Was heißt, an diesen Verhältnismäßigkeiten änderte sich einiges, als die Nordamerikanischen am Wissenschaftshof die Macht nehmen konnten. Dieses eine Wörtchen Machtnahme, das darf man durchaus wörtlich nehmen. Wie sich das am allerbesten beim Thema Großer Knall zeigte. Wie man den unter nordamerikanischer Ägide unterbrachte. Regelrecht despotisch durchgegriffen wurde am Großen Knall bei den Wissenschaften. Von oben herab gingen die Dinge durch. So jede Unentschiedenheit, das Ergebnisoffene, die Abgrenzung zu jenen von Glaube und Religion, am Thema Großer Knall, wurde das aufgegeben. Jeder Widerspruch strikt vom Tisch heruntergefegt und im großen Stil die eine Wissensart angesagt, das, daß es der Große Knall wäre, nichts anderes mehr.

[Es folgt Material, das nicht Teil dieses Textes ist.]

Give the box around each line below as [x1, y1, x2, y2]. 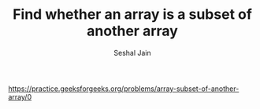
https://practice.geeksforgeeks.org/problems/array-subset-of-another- [8, 84, 240, 93]
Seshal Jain [113, 48, 151, 57]
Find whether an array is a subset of [13, 5, 252, 24]
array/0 [8, 92, 32, 101]
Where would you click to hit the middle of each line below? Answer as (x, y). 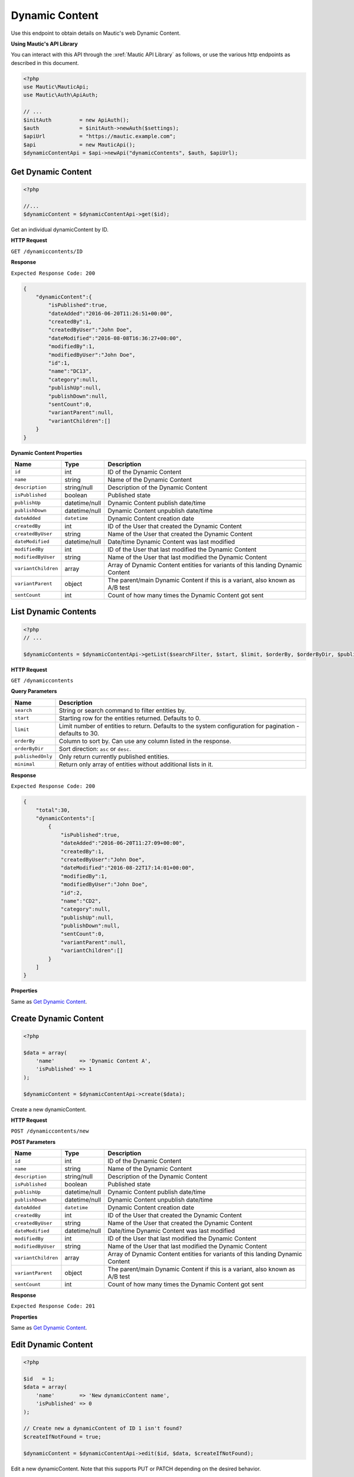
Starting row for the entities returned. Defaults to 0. (130, 718)
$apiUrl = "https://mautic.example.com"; (100, 136)
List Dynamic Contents (54, 612)
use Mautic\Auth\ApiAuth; (61, 95)
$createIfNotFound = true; (62, 1437)
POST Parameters (33, 1142)
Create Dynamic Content (57, 1018)
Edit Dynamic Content (52, 1345)
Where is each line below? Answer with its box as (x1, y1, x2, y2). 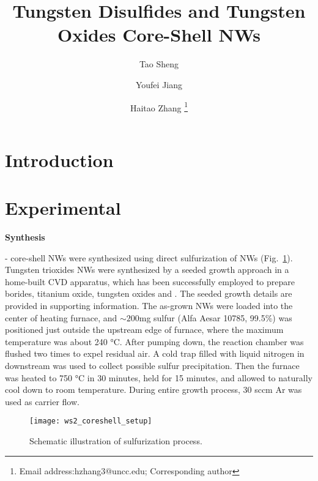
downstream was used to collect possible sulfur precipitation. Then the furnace (5, 359, 300, 371)
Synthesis (5, 231, 45, 244)
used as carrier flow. (5, 395, 79, 408)
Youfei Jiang (135, 78, 183, 91)
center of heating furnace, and (5, 311, 117, 324)
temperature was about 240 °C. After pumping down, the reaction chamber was (5, 335, 304, 348)
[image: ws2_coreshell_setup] (29, 417, 152, 426)
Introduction (5, 147, 114, 172)
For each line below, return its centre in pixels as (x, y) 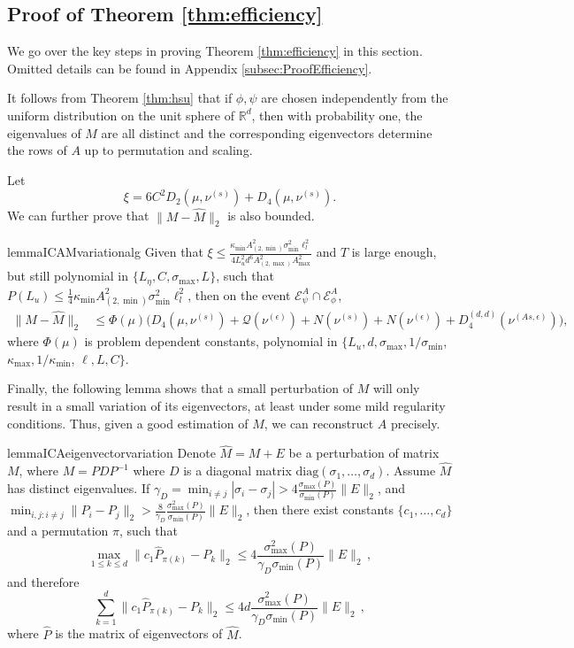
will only (396, 388)
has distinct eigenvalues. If (79, 488)
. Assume (411, 471)
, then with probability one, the (337, 115)
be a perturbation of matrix (364, 453)
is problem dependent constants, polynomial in (211, 341)
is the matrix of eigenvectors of (139, 633)
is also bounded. (271, 216)
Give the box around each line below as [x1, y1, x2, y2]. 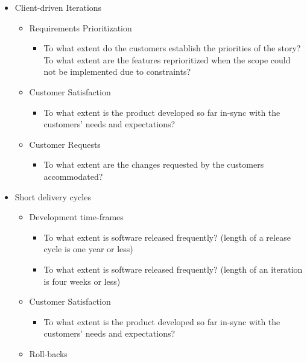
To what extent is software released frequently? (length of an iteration [43, 262, 303, 275]
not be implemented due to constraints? [43, 65, 191, 78]
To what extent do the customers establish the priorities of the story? [43, 42, 301, 54]
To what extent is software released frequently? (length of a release [43, 230, 291, 243]
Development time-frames [29, 211, 124, 223]
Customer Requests [29, 138, 101, 150]
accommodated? [43, 170, 103, 182]
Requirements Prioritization [29, 21, 132, 34]
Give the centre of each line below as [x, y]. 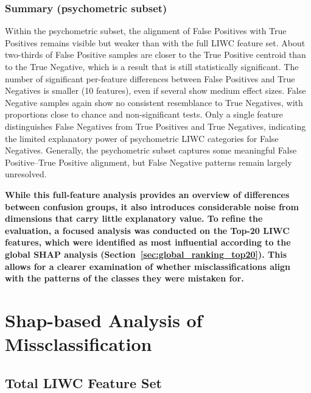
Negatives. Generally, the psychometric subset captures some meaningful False [151, 150]
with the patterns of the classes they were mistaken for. [124, 278]
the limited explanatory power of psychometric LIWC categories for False [142, 138]
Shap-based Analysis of [104, 320]
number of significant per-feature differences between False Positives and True [150, 78]
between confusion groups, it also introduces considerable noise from [152, 206]
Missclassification [79, 344]
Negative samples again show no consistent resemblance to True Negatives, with [154, 102]
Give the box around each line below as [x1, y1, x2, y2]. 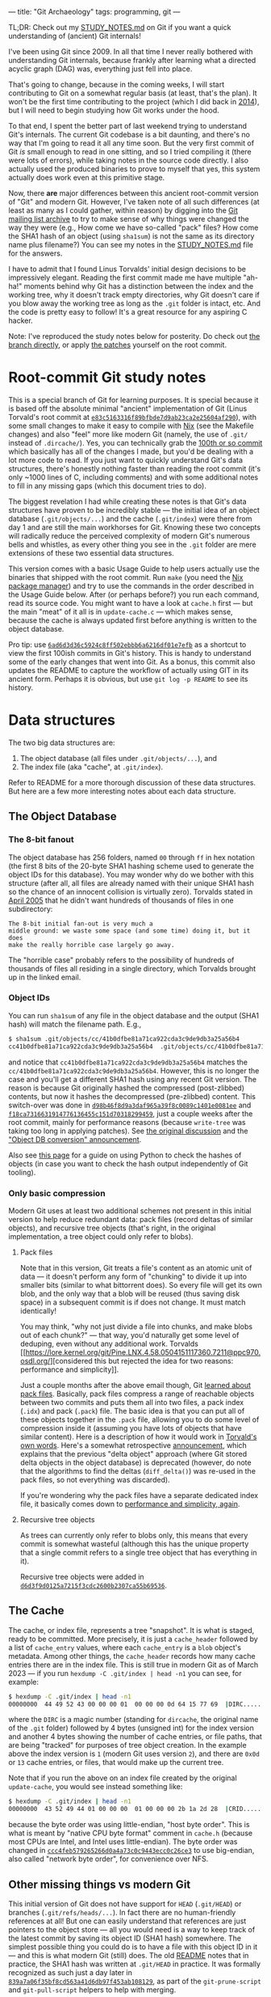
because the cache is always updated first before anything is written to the [8, 615, 257, 625]
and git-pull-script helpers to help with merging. [8, 1985, 177, 1995]
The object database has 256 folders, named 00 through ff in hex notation [8, 853, 256, 862]
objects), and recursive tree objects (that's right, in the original [8, 1223, 216, 1233]
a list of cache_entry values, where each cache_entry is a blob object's [8, 1642, 242, 1652]
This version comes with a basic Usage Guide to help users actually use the [8, 564, 261, 573]
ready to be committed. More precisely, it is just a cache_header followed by [8, 1634, 258, 1644]
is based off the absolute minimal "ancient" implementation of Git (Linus [8, 404, 248, 413]
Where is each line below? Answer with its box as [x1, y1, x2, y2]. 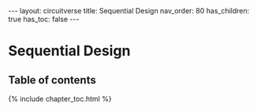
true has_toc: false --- [8, 14, 80, 24]
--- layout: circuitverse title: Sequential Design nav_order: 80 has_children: [8, 6, 250, 15]
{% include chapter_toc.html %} [8, 94, 112, 103]
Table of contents [8, 73, 96, 87]
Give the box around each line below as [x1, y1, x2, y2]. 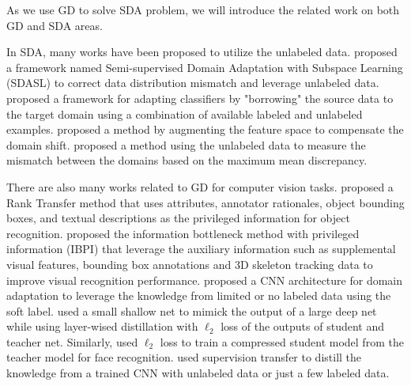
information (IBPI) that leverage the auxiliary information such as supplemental [6, 240, 396, 257]
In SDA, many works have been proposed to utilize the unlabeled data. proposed [6, 44, 398, 60]
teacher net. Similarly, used [6, 333, 138, 350]
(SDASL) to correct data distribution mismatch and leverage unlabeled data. [6, 74, 379, 91]
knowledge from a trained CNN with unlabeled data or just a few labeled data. [6, 365, 390, 381]
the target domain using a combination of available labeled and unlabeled [6, 105, 363, 122]
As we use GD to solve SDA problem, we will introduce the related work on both [6, 2, 400, 17]
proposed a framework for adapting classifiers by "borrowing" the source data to [6, 89, 394, 106]
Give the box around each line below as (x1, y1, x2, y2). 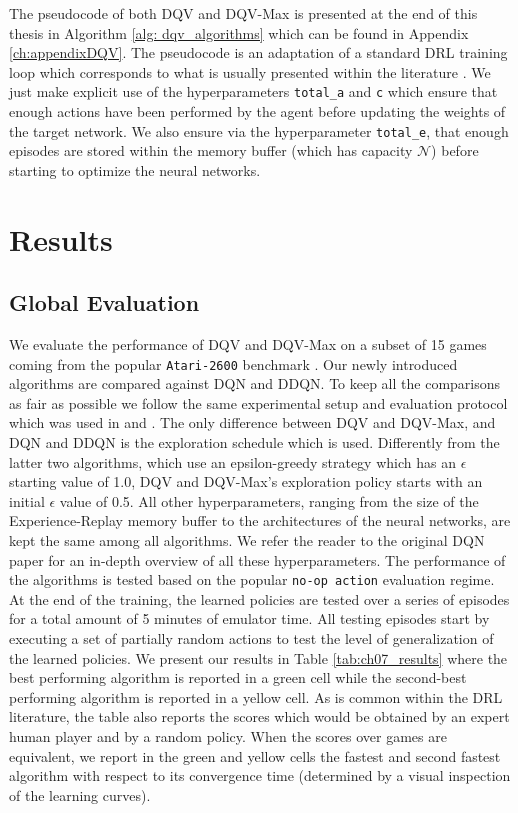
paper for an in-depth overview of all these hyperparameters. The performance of (9, 549, 506, 570)
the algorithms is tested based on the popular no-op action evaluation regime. (9, 569, 495, 590)
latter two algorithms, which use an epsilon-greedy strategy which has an (9, 451, 456, 472)
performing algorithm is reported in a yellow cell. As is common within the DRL (9, 686, 503, 707)
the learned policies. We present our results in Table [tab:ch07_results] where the (9, 647, 508, 668)
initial (9, 490, 45, 511)
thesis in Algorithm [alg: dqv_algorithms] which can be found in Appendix (9, 22, 469, 43)
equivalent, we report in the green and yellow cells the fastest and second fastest (9, 745, 501, 766)

Am Großen Knall wagte man dann seinen Einsatz sogar noch für das Erdenweltweite. Bereitete alles für die Umsetzung rund um den Globus vor. Ohne sich nochmals um irgendwelche Bedenken, Einwände größer was zu scheren. Da drum, daß man vielleicht doch noch weitere Kleinigkeiten in Betracht ziehen könnte. Daß im Grunde noch viel zu vieles unbewiesen wäre, selbst wenn sich nach Hubble Galaxien so und so verhielten.